PROBLEM >>
The answer must be a single number, namely how many lines in the entries below contain the string "Linux".

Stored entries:
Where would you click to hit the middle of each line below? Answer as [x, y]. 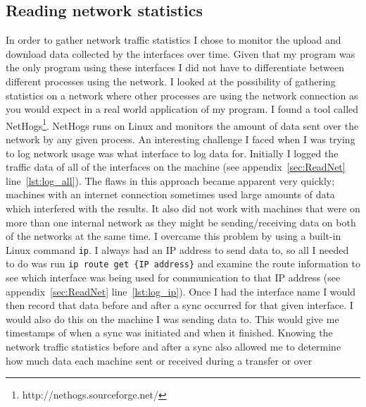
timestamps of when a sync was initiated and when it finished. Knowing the [169, 333]
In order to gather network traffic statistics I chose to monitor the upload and [173, 40]
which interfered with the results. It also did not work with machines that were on [183, 208]
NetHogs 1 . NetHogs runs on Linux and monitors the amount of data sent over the [182, 124]
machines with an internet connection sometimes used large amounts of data [170, 194]
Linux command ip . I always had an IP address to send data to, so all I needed [177, 249]
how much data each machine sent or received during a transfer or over [159, 360]
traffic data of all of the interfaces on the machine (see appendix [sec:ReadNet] [176, 167]
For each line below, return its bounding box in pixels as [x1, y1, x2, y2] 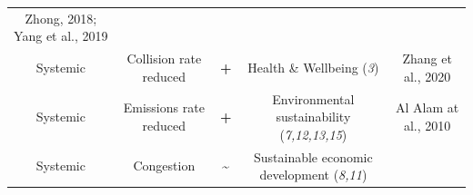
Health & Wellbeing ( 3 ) [247, 57, 379, 76]
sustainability [276, 107, 351, 126]
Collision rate [126, 49, 202, 68]
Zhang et [402, 49, 452, 68]
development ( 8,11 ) [259, 165, 367, 184]
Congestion [133, 156, 196, 175]
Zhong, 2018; [25, 8, 97, 27]
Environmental [272, 89, 355, 108]

SOLUTION FOR THIS TASK >>
2